* **TO DO**: Print the whole listing, keeping every line exactly as given.

* **EXCERPTED DATA**:
# # #
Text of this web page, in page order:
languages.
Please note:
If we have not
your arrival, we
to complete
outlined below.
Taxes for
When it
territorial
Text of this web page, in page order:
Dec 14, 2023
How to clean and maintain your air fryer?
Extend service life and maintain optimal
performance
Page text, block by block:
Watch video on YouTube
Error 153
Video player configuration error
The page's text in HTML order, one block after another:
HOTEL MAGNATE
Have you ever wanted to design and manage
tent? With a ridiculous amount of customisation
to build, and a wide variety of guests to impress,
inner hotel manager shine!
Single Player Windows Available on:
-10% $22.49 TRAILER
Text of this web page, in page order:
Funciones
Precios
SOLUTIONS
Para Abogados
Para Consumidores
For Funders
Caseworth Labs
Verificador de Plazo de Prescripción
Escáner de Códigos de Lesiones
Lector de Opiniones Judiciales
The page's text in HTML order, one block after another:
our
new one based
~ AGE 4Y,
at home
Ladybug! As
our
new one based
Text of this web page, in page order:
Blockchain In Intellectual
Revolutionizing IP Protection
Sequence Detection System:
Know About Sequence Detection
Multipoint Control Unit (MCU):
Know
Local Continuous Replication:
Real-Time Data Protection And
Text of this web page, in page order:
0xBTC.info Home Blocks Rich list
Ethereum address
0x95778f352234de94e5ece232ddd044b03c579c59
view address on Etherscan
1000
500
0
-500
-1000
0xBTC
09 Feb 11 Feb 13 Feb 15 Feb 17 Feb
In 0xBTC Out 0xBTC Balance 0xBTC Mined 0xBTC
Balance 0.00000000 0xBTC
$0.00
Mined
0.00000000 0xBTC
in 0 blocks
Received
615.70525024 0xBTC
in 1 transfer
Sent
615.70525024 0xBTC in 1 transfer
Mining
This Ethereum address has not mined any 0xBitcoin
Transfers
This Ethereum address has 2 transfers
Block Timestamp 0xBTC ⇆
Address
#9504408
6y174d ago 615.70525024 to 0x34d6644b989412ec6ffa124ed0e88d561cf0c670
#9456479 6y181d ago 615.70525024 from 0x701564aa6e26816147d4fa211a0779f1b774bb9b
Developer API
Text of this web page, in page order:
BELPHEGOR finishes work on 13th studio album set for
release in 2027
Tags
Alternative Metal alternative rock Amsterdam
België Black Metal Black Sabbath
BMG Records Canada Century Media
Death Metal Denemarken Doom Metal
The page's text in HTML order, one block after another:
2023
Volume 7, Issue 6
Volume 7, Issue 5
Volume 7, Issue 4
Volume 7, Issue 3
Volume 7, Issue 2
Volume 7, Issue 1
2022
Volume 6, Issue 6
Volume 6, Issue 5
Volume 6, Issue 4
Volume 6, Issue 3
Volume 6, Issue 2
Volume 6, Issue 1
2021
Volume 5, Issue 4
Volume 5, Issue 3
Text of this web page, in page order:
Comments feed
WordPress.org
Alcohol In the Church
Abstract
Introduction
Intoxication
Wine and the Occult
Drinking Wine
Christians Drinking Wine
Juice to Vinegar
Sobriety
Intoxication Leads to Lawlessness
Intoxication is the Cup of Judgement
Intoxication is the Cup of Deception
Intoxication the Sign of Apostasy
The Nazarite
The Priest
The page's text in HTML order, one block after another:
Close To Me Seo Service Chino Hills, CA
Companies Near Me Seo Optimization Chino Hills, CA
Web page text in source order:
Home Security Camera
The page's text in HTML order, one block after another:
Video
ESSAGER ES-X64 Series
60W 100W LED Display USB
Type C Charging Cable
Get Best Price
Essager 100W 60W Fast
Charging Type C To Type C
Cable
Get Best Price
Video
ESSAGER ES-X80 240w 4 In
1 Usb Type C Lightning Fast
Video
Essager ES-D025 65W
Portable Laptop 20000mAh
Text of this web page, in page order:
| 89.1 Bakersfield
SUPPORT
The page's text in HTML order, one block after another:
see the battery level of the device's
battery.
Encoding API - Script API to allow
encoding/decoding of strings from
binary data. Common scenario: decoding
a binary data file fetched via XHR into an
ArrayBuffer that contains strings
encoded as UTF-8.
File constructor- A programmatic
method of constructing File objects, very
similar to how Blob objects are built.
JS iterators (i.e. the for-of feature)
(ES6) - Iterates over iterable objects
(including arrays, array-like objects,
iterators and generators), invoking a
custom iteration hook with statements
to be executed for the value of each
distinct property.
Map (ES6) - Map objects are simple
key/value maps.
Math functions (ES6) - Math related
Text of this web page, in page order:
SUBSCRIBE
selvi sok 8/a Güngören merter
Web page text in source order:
# # #
* **RESULT OF THIS TASK**:
Text of this web page, in page order:
languages.
Please note:
If we have not
your arrival, we
to complete
outlined below.
Taxes for
When it
territorial
Text of this web page, in page order:
Dec 14, 2023
How to clean and maintain your air fryer?
Extend service life and maintain optimal
performance
Page text, block by block:
Watch video on YouTube
Error 153
Video player configuration error
The page's text in HTML order, one block after another:
HOTEL MAGNATE
Have you ever wanted to design and manage
tent? With a ridiculous amount of customisation
to build, and a wide variety of guests to impress,
inner hotel manager shine!
Single Player Windows Available on:
-10% $22.49 TRAILER
Text of this web page, in page order:
Funciones
Precios
SOLUTIONS
Para Abogados
Para Consumidores
For Funders
Caseworth Labs
Verificador de Plazo de Prescripción
Escáner de Códigos de Lesiones
Lector de Opiniones Judiciales
The page's text in HTML order, one block after another:
our
new one based
~ AGE 4Y,
at home
Ladybug! As
our
new one based
Text of this web page, in page order:
Blockchain In Intellectual
Revolutionizing IP Protection
Sequence Detection System:
Know About Sequence Detection
Multipoint Control Unit (MCU):
Know
Local Continuous Replication:
Real-Time Data Protection And
Text of this web page, in page order:
0xBTC.info Home Blocks Rich list
Ethereum address
0x95778f352234de94e5ece232ddd044b03c579c59
view address on Etherscan
1000
500
0
-500
-1000
0xBTC
09 Feb 11 Feb 13 Feb 15 Feb 17 Feb
In 0xBTC Out 0xBTC Balance 0xBTC Mined 0xBTC
Balance 0.00000000 0xBTC
$0.00
Mined
0.00000000 0xBTC
in 0 blocks
Received
615.70525024 0xBTC
in 1 transfer
Sent
615.70525024 0xBTC in 1 transfer
Mining
This Ethereum address has not mined any 0xBitcoin
Transfers
This Ethereum address has 2 transfers
Block Timestamp 0xBTC ⇆
Address
#9504408
6y174d ago 615.70525024 to 0x34d6644b989412ec6ffa124ed0e88d561cf0c670
#9456479 6y181d ago 615.70525024 from 0x701564aa6e26816147d4fa211a0779f1b774bb9b
Developer API
Text of this web page, in page order:
BELPHEGOR finishes work on 13th studio album set for
release in 2027
Tags
Alternative Metal alternative rock Amsterdam
België Black Metal Black Sabbath
BMG Records Canada Century Media
Death Metal Denemarken Doom Metal
The page's text in HTML order, one block after another:
2023
Volume 7, Issue 6
Volume 7, Issue 5
Volume 7, Issue 4
Volume 7, Issue 3
Volume 7, Issue 2
Volume 7, Issue 1
2022
Volume 6, Issue 6
Volume 6, Issue 5
Volume 6, Issue 4
Volume 6, Issue 3
Volume 6, Issue 2
Volume 6, Issue 1
2021
Volume 5, Issue 4
Volume 5, Issue 3
Text of this web page, in page order:
Comments feed
WordPress.org
Alcohol In the Church
Abstract
Introduction
Intoxication
Wine and the Occult
Drinking Wine
Christians Drinking Wine
Juice to Vinegar
Sobriety
Intoxication Leads to Lawlessness
Intoxication is the Cup of Judgement
Intoxication is the Cup of Deception
Intoxication the Sign of Apostasy
The Nazarite
The Priest
The page's text in HTML order, one block after another:
Close To Me Seo Service Chino Hills, CA
Companies Near Me Seo Optimization Chino Hills, CA
Web page text in source order:
Home Security Camera
The page's text in HTML order, one block after another:
Video
ESSAGER ES-X64 Series
60W 100W LED Display USB
Type C Charging Cable
Get Best Price
Essager 100W 60W Fast
Charging Type C To Type C
Cable
Get Best Price
Video
ESSAGER ES-X80 240w 4 In
1 Usb Type C Lightning Fast
Video
Essager ES-D025 65W
Portable Laptop 20000mAh
Text of this web page, in page order:
| 89.1 Bakersfield
SUPPORT
The page's text in HTML order, one block after another:
see the battery level of the device's
battery.
Encoding API - Script API to allow
encoding/decoding of strings from
binary data. Common scenario: decoding
a binary data file fetched via XHR into an
ArrayBuffer that contains strings
encoded as UTF-8.
File constructor- A programmatic
method of constructing File objects, very
similar to how Blob objects are built.
JS iterators (i.e. the for-of feature)
(ES6) - Iterates over iterable objects
(including arrays, array-like objects,
iterators and generators), invoking a
custom iteration hook with statements
to be executed for the value of each
distinct property.
Map (ES6) - Map objects are simple
key/value maps.
Math functions (ES6) - Math related
Text of this web page, in page order:
SUBSCRIBE
selvi sok 8/a Güngören merter
Web page text in source order:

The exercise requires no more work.